Die Reihe von 13 kleinformatigen Malereien von Sebastian Neubauer überzeugen durch ausgefallene Ideen und vor allem ihre Qualität; das kann man gleichfalls angesichts der 28 Pflanzenzeichnungen, in dem feinen Graphitgespinst, von Dana Yoeli bestätigen. Fällt durch seine eigenwillige „Ansprache“ auf: die farbenfrohe Leinwand mit dem Blumen-Arrangement. In passender Nachbarschaft dann die großformatige Videofolge von Markovich. Eine geistige Auseinandersetzung erwartet ganz sicher Andrea v. Lüdinghausen mit ihrer Bodenarbeit „Transmitting Devices“ und der Intervention, Mixed Media „From Distance“.

Und das Finale dieser Gesamtschau widmet sich den Keks-Skulpturen von Liat Livni.
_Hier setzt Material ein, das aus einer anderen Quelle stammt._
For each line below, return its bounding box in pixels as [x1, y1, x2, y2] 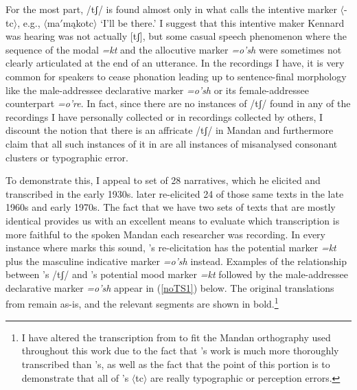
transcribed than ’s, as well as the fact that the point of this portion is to [21, 356, 330, 371]
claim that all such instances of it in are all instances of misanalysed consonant [5, 136, 338, 150]
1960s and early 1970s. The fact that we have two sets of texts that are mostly [5, 200, 336, 214]
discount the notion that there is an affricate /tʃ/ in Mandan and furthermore [5, 123, 334, 137]
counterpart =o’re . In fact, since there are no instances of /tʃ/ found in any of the [5, 96, 351, 111]
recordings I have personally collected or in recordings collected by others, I [5, 109, 323, 124]
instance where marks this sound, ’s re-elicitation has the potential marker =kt [5, 240, 336, 255]
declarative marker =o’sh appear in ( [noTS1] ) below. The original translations [5, 280, 334, 295]
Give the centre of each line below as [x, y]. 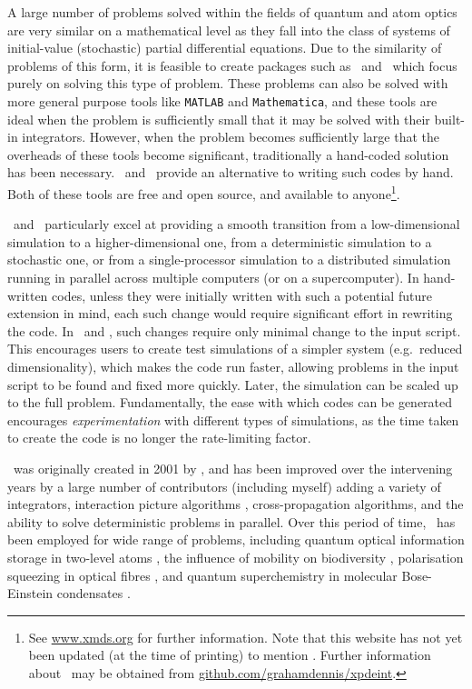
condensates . [93, 593]
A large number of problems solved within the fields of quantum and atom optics [232, 12]
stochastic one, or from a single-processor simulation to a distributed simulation [229, 260]
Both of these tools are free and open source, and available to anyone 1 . [204, 192]
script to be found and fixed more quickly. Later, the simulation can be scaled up [233, 384]
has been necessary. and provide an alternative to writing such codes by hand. [231, 172]
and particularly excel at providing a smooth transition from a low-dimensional [236, 224]
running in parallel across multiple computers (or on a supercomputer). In [213, 278]
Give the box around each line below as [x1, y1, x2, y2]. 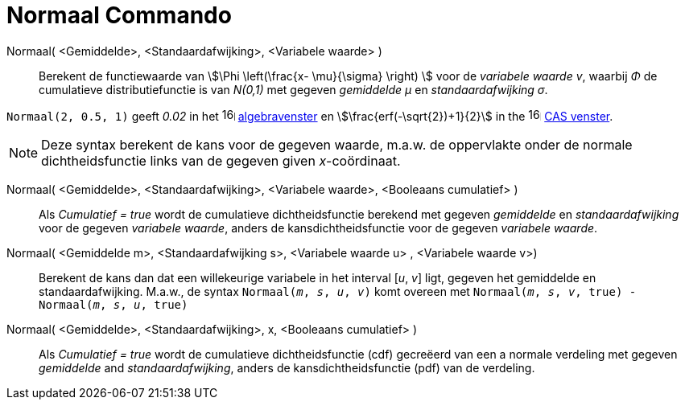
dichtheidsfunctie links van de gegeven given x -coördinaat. [41, 152, 401, 169]
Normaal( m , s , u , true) [39, 297, 188, 311]
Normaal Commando [6, 2, 232, 29]
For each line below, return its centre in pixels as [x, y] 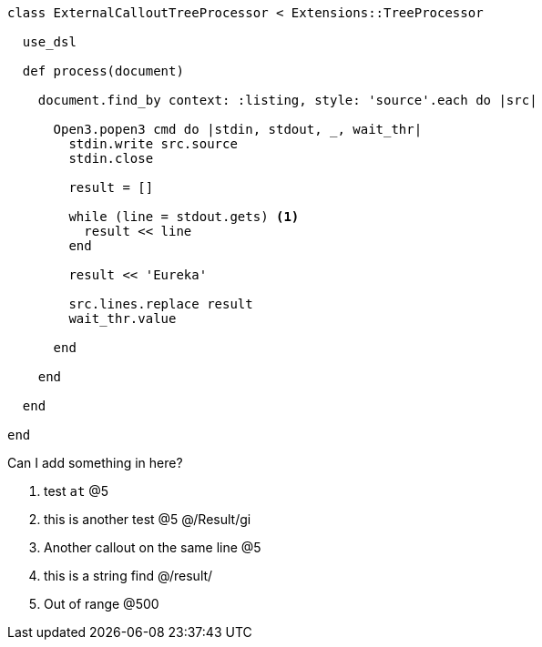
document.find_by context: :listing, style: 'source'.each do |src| [287, 100]
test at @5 [77, 491]
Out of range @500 [102, 604]
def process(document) [103, 71]
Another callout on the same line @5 [153, 547]
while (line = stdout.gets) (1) [184, 217]
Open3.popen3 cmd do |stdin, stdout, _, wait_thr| [238, 129]
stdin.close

Eingelei(läu)tet von der schon erwähnten Kuckucksuhr, findet man auf schmalen Sockeln Keksmodellierungen wie „The Princess Tower“, „Ruin“ und den Plastiktopf „Hollow Hannover Planters“.

Am Ende bleiben Fragen offen: Bietet Hannover – außer dem Keks – so wenig künstlerisch Aufgreifbares, zumal die drei Künstler aus Israel einige Monate vor Ort waren? Denn letztlich hatte man doch einen aufschlussreichen Dialog erwartet. Davon ist leider nichts zu spüren. Schade. Die Ausstellung ist noch bis zum 9. Februar geöffnet.